* _THE TASK_: Starting at the line that contains "R10110: Larum [64, 21]", output each line through the end of the data exactly, and nothing more.

* _INPUT DATA_:

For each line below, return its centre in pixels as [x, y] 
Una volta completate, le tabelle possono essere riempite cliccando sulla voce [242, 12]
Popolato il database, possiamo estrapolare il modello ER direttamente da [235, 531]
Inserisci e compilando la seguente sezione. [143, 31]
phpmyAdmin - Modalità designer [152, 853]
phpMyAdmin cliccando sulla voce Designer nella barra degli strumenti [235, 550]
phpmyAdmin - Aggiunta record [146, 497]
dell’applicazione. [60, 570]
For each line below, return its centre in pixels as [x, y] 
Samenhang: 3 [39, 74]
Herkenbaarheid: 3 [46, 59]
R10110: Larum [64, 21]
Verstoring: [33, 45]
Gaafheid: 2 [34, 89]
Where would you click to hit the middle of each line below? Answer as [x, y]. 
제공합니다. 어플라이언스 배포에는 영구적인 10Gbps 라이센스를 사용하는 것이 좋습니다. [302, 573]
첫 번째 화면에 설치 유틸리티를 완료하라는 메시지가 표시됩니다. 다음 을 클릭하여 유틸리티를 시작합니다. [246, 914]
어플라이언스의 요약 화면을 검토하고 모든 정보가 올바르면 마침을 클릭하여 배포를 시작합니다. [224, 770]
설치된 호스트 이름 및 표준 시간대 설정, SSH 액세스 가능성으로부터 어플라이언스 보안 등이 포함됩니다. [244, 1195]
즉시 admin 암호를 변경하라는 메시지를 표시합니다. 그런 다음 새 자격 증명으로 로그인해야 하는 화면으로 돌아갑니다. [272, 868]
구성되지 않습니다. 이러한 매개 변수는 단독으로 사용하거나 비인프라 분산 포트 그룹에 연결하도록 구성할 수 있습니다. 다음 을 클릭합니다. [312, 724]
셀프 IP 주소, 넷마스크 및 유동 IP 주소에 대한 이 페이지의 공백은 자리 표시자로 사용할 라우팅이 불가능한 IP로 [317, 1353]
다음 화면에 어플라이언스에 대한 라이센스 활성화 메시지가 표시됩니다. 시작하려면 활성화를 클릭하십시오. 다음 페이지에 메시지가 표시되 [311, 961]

* _OUTPUT FOR THIS EXERCISE_:
R10110: Larum [64, 21]
Verstoring: [33, 45]
Gaafheid: 2 [34, 89]
Where would you click to hit the middle of each line below? Answer as [x, y]. 
제공합니다. 어플라이언스 배포에는 영구적인 10Gbps 라이센스를 사용하는 것이 좋습니다. [302, 573]
첫 번째 화면에 설치 유틸리티를 완료하라는 메시지가 표시됩니다. 다음 을 클릭하여 유틸리티를 시작합니다. [246, 914]
어플라이언스의 요약 화면을 검토하고 모든 정보가 올바르면 마침을 클릭하여 배포를 시작합니다. [224, 770]
설치된 호스트 이름 및 표준 시간대 설정, SSH 액세스 가능성으로부터 어플라이언스 보안 등이 포함됩니다. [244, 1195]
즉시 admin 암호를 변경하라는 메시지를 표시합니다. 그런 다음 새 자격 증명으로 로그인해야 하는 화면으로 돌아갑니다. [272, 868]
구성되지 않습니다. 이러한 매개 변수는 단독으로 사용하거나 비인프라 분산 포트 그룹에 연결하도록 구성할 수 있습니다. 다음 을 클릭합니다. [312, 724]
셀프 IP 주소, 넷마스크 및 유동 IP 주소에 대한 이 페이지의 공백은 자리 표시자로 사용할 라우팅이 불가능한 IP로 [317, 1353]
다음 화면에 어플라이언스에 대한 라이센스 활성화 메시지가 표시됩니다. 시작하려면 활성화를 클릭하십시오. 다음 페이지에 메시지가 표시되 [311, 961]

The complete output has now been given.